陈浩分析道,“阮文景这么做,很有可能是看到红姑前辈你被人横刀夺爱,不高兴,所以,他想帮你解气,就杀了桑柔前辈。”顿了顿,他继续说道,“不过,也有可能是为了更深远的目的……”
“什么目的?”红姑看向陈浩。
陈浩这才答道,“为了让我师父误会您,这样一来,您和我师父一刀两断,伤心之下回到神鹿寨,阮文景就有很大的把握来讨您欢心,重新追求您了。当然了,阮文景当时是怎么想的,只有天知地知,以及他自己知晓了。”这样想着,他渐渐意识到,这个阮文景绝对是一个心机深沉的人。能够把师父夏长青和红姑玩弄于股掌之中,这个人的确不可小觑!
看样子,以后遇到他,可得小心应付了!
“天啊,这太可怕了……”荼靡闻言,不由变色。
陡然知道了这些,红姑一脸深思,默默无语。
“红姑前辈,您还好吧?”陈浩看着红姑这个样子,有些担心地问道。
过了好一会儿,红姑才回过神来,她勉强一笑道,“我没事……”顿了顿,她继续说道,“小陈,你可不可以帮我一个忙?”
“什么忙,您说。”陈浩说道。
“我与你师父已经情缘不再,可是,这件事我始终是耿耿于怀,所以,我想请你帮忙。如果有机会的话,我希望你能帮我查清真相!”红姑正色说道。

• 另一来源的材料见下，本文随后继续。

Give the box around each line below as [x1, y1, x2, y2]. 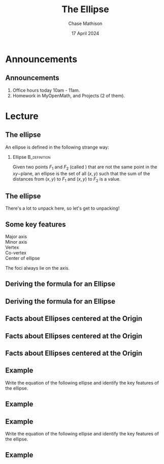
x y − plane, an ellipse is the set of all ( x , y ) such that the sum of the [12, 170, 150, 177]
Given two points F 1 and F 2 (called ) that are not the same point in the [12, 164, 157, 171]
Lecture [5, 110, 39, 122]
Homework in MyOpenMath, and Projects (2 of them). [12, 93, 125, 99]
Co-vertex [5, 249, 27, 255]
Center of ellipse [5, 255, 40, 261]
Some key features [5, 220, 66, 228]
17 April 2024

“我是师父的徒弟,又有幸与您相识,您放心吧,我一定会尽力而为的!”陈浩真诚地说道。
“那就好。”听陈浩这么一说,红姑就放心了。因为,她深知陈浩的性格,肯定是言出必行的。
“要不要我现在就打电话给我师父,你们用电话沟通不是更好吗?”陈浩掏出手机提议道。
“不要!”红姑直接拒绝,“他……未必会相信我……不然的话,这么多年以来,他为什么都不来神鹿寨找我?”
“这……”
说了这么多,红姑起身对众人道,“好了,该说的都说了,咱们去族长那里吧。”说着,她拍拍陈浩的肩膀,“你们远道而来,是贵客,我们可要好好招待你们!”说着,红姑和荼靡领着陈浩往外走。
他们三人走了大约十分钟,回到了村长家。
此时,囚牛三兄弟已经等得不耐烦了。
一见陈浩和红姑师徒二人进来,饕餮就扯着嗓子说道,“小陈,你们总算来了,你们到底在说什么悄悄话?”
“这……”
陈浩正不知道该如何解释,红姑坏笑道,“既然都知道是悄悄话,我们又怎么能告诉你们昵。”说着,她展颜一笑道,“不管怎么样,你们都是贵客,村长,我们好好招待他们吧!”